What this task involves: In the records below, the lines between the one holding "Where to Hunt and" and the one holding "We use cookies", inclusive, are to be transcribed exactly; no pictures are to be included.

[Data excerpts]

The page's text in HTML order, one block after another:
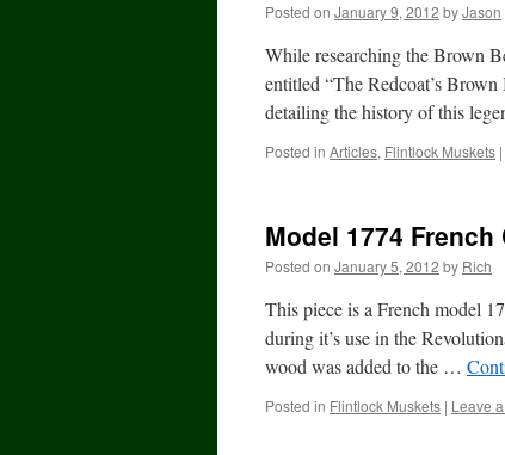
Posted on January 9, 2012 byJason
While researching the Brown
entitled “The Redcoat’s
detailing the history of this
Posted in Articles, Flintlock Muskets |
Model 1774
Posted on January 5, 2012 by Rich
This piece is a French model
during it’s use in the
wood was added to the …
Posted in Flintlock Muskets | Leave
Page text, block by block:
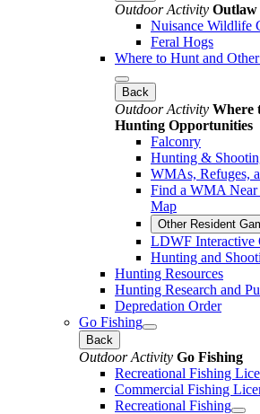
Outdoor Activity Outlaw
Nuisance Wildlife
Feral Hogs
Where to Hunt and
Back
Outdoor Activity Where
Hunting Opportunities
Falconry
Hunting &
WMAs, Refuges,
Find a WMA Near
Map
Other Resident
LDWF Interactive
Hunting and
Hunting Resources
Hunting Research and
Depredation Order
Go Fishing
Back
Outdoor Activity Go Fishing
Recreational Fishing
Commercial Fishing
Recreational Fishing
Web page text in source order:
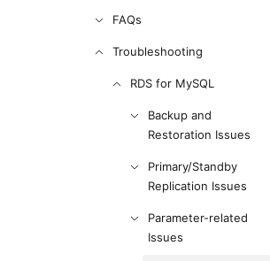
FAQs
Troubleshooting
RDS for MySQL
Backup and
Restoration Issues
Primary/Standby
Replication Issues
Parameter-related
Issues
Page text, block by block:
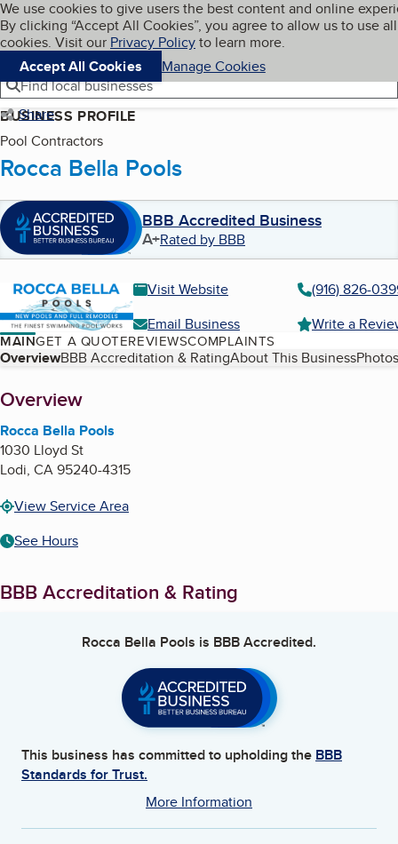
Skip to main content
Cookies on BBB.org
We use cookies to give users the best content and online
By clicking “Accept All Cookies”, you agree to allow us to use all
cookies. Visit our Privacy Policyto learn more.
Accept All Cookies
Manage Cookies
Navigation menu
Menu My BBB
Find local businesses
Share
BUSINESS PROFILE
Pool Contractors
Rocca Bella Pools
BBB Accredited Business
A+Rated by BBB
Visit Website
(916) 826-
Email Business
Write a
MAINGET A QUOTEREVIEWSCOMPLAINTS
Table of Contents
OverviewBBB Accreditation & RatingAbout This Business
About
Overview
Rocca Bella Pools
1030 Lloyd St
Lodi, CA95240-4315
View Service Area
See Hours
BBB Accreditation & Rating
Rocca Bella Pools is BBB Accredited.
This business has committed to upholding the BBB
Standards for Trust.
More Information
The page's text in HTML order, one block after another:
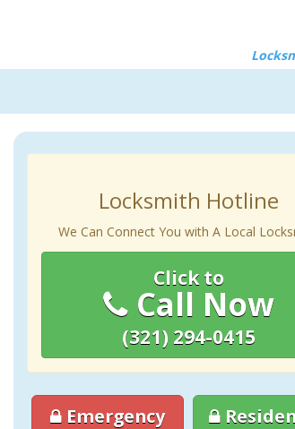
Locksmith Hotline
We Can Connect You with A Local
Click to
Call Now
(321) 294-0415
Emergency
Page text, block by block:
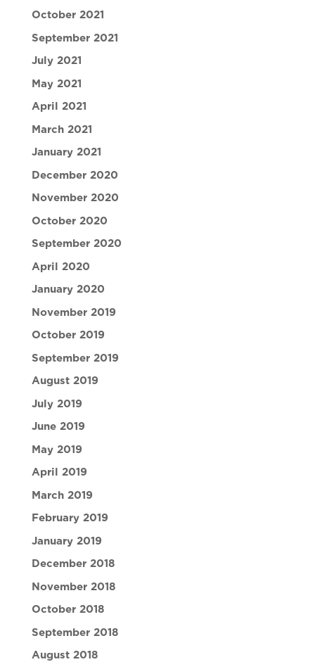
October 2021
September 2021
July 2021
May 2021
April 2021
March 2021
January 2021
December 2020
November 2020
October 2020
September 2020
April 2020
January 2020
November 2019
October 2019
September 2019
August 2019
July 2019
June 2019
May 2019
April 2019
March 2019
February 2019
January 2019
December 2018
November 2018
October 2018
September 2018
August 2018
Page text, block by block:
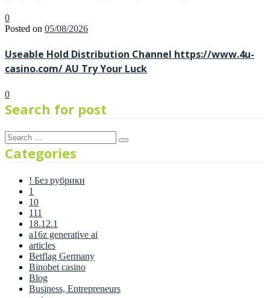
0
Posted on 05/08/2026
Useable Hold Distribution Channel https://www.4u-
casino.com/ AU Try Your Luck
0
Search for post
Categories
! Без рубрики
1
10
111
18.12.1
a16z generative ai
articles
Betflag Germany
Binobet casino
Blog
Business, Entrepreneurs
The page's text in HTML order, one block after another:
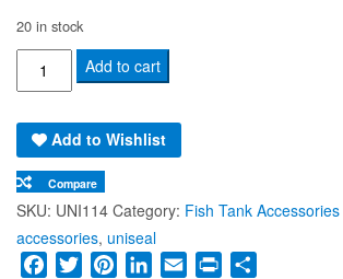
20 in stock
UNISEAL
Rubber
1
1/4
quantity
Add to cart
Add to Wishlist
Compare
SKU: UNI114 Category: Fish Tank Accessories
accessories, uniseal
FacebookTwitterPinterestLinkedIn
Email Print
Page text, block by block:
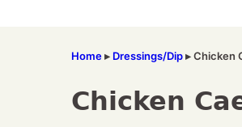
Home▸ Dressings/Dip▸Chicken
Chicken
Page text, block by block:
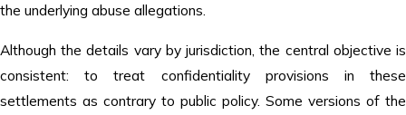
the underlying abuse allegations.
Although the details vary by jurisdiction, the central objective is
consistent: to treat confidentiality provisions in these
settlements as contrary to public policy. Some versions of the
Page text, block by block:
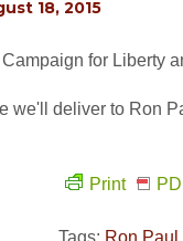
18, 2015
for Liberty
we'll deliver to Ron
Print
Tags: Ron Paul
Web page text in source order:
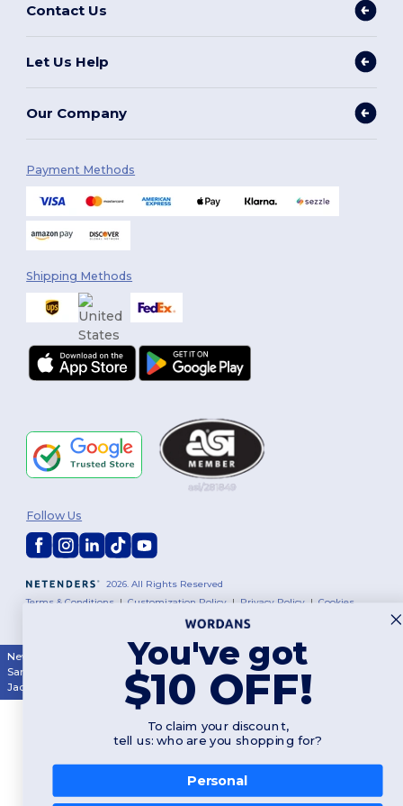
Contact Us
Let Us Help
Our Company
Payment Methods
Shipping Methods
2026. All Rights Reserved
Terms & Conditions |Customization Policy | Privacy Policy |Cookies
Follow Us
New York Los Angeles |Chicago | Philadelphia
San Antonio
San Diego| Dallas| San Jose |Austin|Fort Worth
Jacksonville
Columbus|Charlotte
You've got
$10 OFF!
To claim your discount,
tell us: who are you shopping for?
Personal
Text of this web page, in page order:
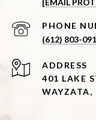
[EMAIL
PHONE
(612) 803-
ADDRESS
401 LAKE
WAYZATA,

Task output:
Where to Hunt and
Back
Outdoor Activity Where
Hunting Opportunities
Falconry
Hunting &
WMAs, Refuges,
Find a WMA Near
Map
Other Resident
LDWF Interactive
Hunting and
Hunting Resources
Hunting Research and
Depredation Order
Go Fishing
Back
Outdoor Activity Go Fishing
Recreational Fishing
Commercial Fishing
Recreational Fishing
Web page text in source order:
FAQs
Troubleshooting
RDS for MySQL
Backup and
Restoration Issues
Primary/Standby
Replication Issues
Parameter-related
Issues
Page text, block by block:
Skip to main content
Cookies on BBB.org
We use cookies to give users the best content and online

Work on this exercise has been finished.